More than a year after suffering an injury that could have ended his time in the NASCAR Cup series, Aric Almirola is grateful that he had an opportunity to reassess his career and get back inside a race car.

“Breaking your back is not ideal,” Almirola told Dale Earnhardt Jr. and Steve Letarte on NASCAR America. “But for me, breaking my back was actually better than breaking a leg or an arm or something like that. Because I had a severe amount of pain for two to three weeks and then all of the sudden, most of the pain went away and I could actually resume normal everyday activity.

“I just couldn’t drive a racecar because my bone wasn’t healed enough and if I got into another accident that was similar, I could have compressed the vertebrae and while it was broken, it could have slid backward into my spinal cord and caused paralysis.”
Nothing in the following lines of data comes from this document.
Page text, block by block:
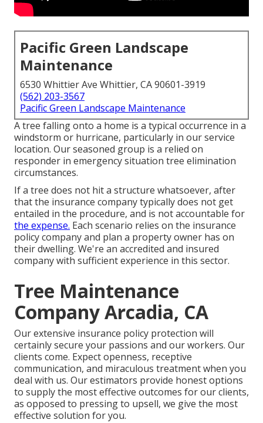
Pacific Green Landscape
Maintenance
6530 Whittier Ave Whittier, CA 90601-3919
(562) 203-3567
Pacific Green Landscape Maintenance
A tree falling onto a home is a typical occurrence in a
windstorm or hurricane, particularly in our service
location. Our seasoned group is a relied on
responder in emergency situation tree elimination
circumstances.
If a tree does not hit a structure whatsoever, after
that the insurance company typically does not get
entailed in the procedure, and is not accountable for
the expense. Each scenario relies on the insurance
policy company and plan a property owner has on
their dwelling. We're an accredited and insured
company with sufficient experience in this sector.
Tree Maintenance
Company Arcadia, CA
Our extensive insurance policy protection will
certainly secure your passions and our workers. Our
clients come. Expect openness, receptive
communication, and miraculous treatment when you
deal with us. Our estimators provide honest options
to supply the most effective outcomes for our clients,
as opposed to pressing to upsell, we give the most
effective solution for you.

Almirola came to the realization that the physical aspect of the injury was not nearly as bad as what he faced mentally. The injury could have been much worse if his vertebrae had shifted just a little more.

“I think the mental part was the most challenging,” Almirola said. “In the beginning, I was more focused on my injury and concerned by the fact that the doctor told me I was a quarter of an inch away from my vertebrae slipping back into my spinal cord.”

MORE: Kansas crash rekindled Aric Almirola’s love of racing

But his thoughts turned positive soon after he began to heal. The time spent away from the track allowed Almirola to contemplate what he wanted out of the rest of his life.

“On top of that, thinking about racing and do I really want to do this,” Almirola said. “Just going through that at the very beginning and thinking, maybe this is it. Maybe I take this as an opportunity to say, ‘I’m out.’

“Watching those races without me in it was killing me. And going to the shop and seeing the racecar load up and go to the racetrack and me not going to be a part of it was killing me. I knew right then and there that the fire wasn’t out. It almost reignited and rejuvenated my career.

“To have it taken away, makes you realize how fortunate and lucky you are to get to do what you do.”

For more, watch the video above.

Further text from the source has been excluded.